Wdym quest reactivity?
What character are you talking about having their voice changed?
Bards play music.
Playing music has a an actual gameplay effect; a very powerful effect, that is.
You can learn to play an instrument through a feat if you're not a Bard.
Deluxe Edition items are not meant to be P2W, they're meant to be nice looking. A "thank you" for supporting the game. They're there just to look good.
Humans could be better, but they're not "objectively awful". Gale can be equipped with light armor and a halberd, for example ;)
No lies were told.
Heck, you count 6 companions... Just from the top of my head I can think of 10 companions, and I know for a fact that there are more than that. You just have to find them throughout the game, and also make the right choices for them to join you. Because, depending on your choices, they might not want to join you. Or, heck, you might even kill them without ever knowing that they were potential companions. How's that for reactivity?
Also, the characters are meant to be their own personas with their own ambitions and goals, their own lives that they were dragged out from and inserted in to the same situation as the rest of you, lives that they want to get back to.
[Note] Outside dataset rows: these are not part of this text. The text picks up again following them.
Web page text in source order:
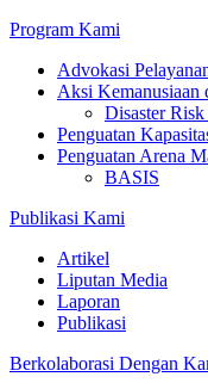
Program Kami
Advokasi
Aksi Kemanusiaan
Disaster
Penguatan
Penguatan Arena
BASIS
Publikasi Kami
Artikel
Liputan Media
Laporan
Publikasi
Berkolaborasi Dengan
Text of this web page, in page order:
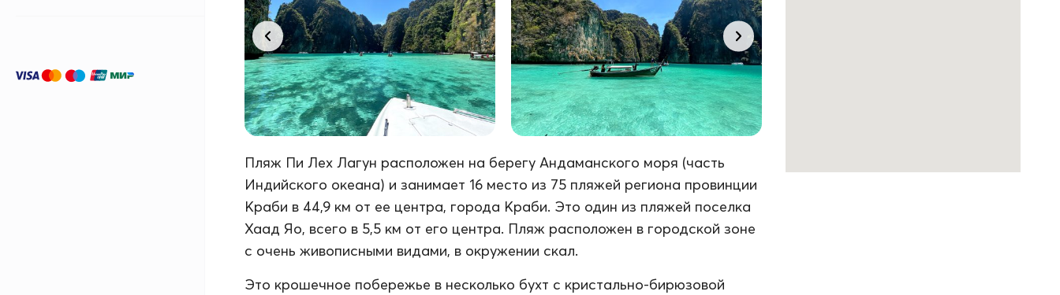
Пляж Пи Лех Лагун расположен на берегу Андаманского моря (часть
Индийского океана) и занимает 16 место из 75 пляжей региона провинции
Краби в 44,9 км от ее центра, города Краби. Это один из пляжей поселка
Хаад Яо, всего в 5,5 км от его центра. Пляж расположен в городской зоне
с очень живописными видами, в окружении скал.
Это крошечное побережье в несколько бухт с кристально-бирюзовой
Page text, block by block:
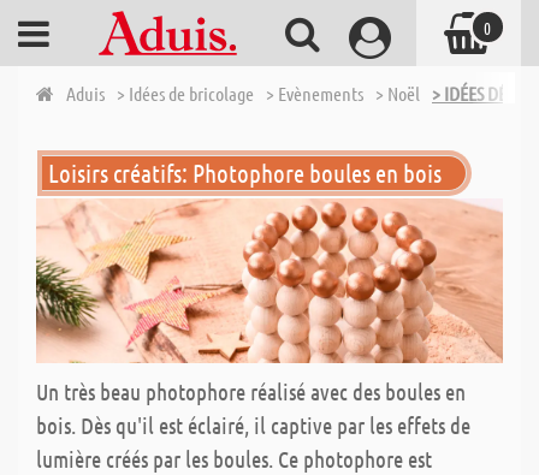
Aduis > Idées de bricolage > Evènements > Noël > IDÉES
Loisirs créatifs: Photophore boules en bois
Un très beau photophore réalisé avec des boules en
bois. Dès qu'il est éclairé, il captive par les effets de
lumière créés par les boules. Ce photophore est
0

Perhaps you don't like them, but they are not meant to be pandered towards the PC. They are meant to have personality, even if you won't like everything about them. Maybe you'd soften up a bit to them if you bothered to get to know them, though.
It is the most minor thing when the core gaming experience we respond to as we play it remains rock-solid and enjoyable. You seem to be hung up entirely on "I was told this, and then they did THIS" with little comment on the actual experience of playing the game.
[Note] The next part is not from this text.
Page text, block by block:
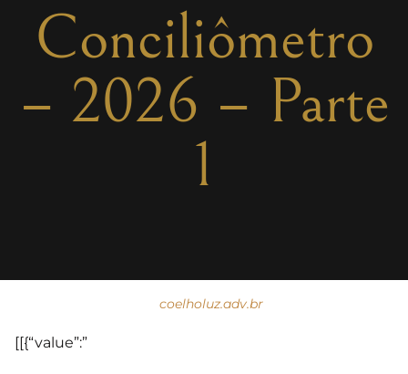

Except in terms of the writing quality where you commented, where again, I'd ask the question - show me an RPG of this breadth and scope with better writing and characterization than what little most of us have seen by now of Baldur's Gate 3. Mind, you didn't just say isn't good or was average - you referred to it as "trash" which in mind is just plain silly, but you're entitled to you opinion - I'm just hoping you're capable of defending it.
Again, your word, not mine - and we both know this is going to win every award under the sun this year for everything including and especially writing.
I apologise if I was rude. I'm taking a fair bit of flack here and I might have been too defensive.
delusions on full display here
Deadfire has some great writing, first Pillars are a gem in its own right but the writing is very "generic fantasy novel" with occasional moments of brilliance
BG3's world is actually really really small compared to other RPGs. In terms of scale, it's the smallest of all the Baldur's Gates by far. I say this as someone who is nearly done the game. The maps that are here are very, very dense, but that's to off set that there are only a few zones and those, like DOS2, cannot be freely travelled between. Once you get to act 3, you are in Baldur's Gate. There isn't any going back to earlier areas. Baldur's Gate is tiny in compared to BG1.
BG3 is very small and very linear. If you compare it to most RPGs coming out of the Black Isle/Obsidian/Troika tradition of RPG, and to some extent Bioware, if you look at scope and reactivity, then BG3 is... severely lacking.
If anyone disagrees with me, I welcome their position. I certainly am not trying to invalidate anyone's experience with the game by sharing my own. However, I will say that in time, I think that people will see this game as I do. This is my experience in the past with people gradually seeing what I did at the beginning when they are at the end. Forgive me if that sounds pompous. Baldur's Gate 3 is not a once in a generational game that many believe it to be.
I disagree. Pillars was brilliant beneath a veneer of generic fantasy novel. The ideas set forth in that game was rather grand and that they wrote the game to accommodate a variety of different personalities has great because it meant that you often had lines you wanted to say. That the world would then react to those choices-- both positively and negatively was quite clever.
And the implications of the story were fantastic.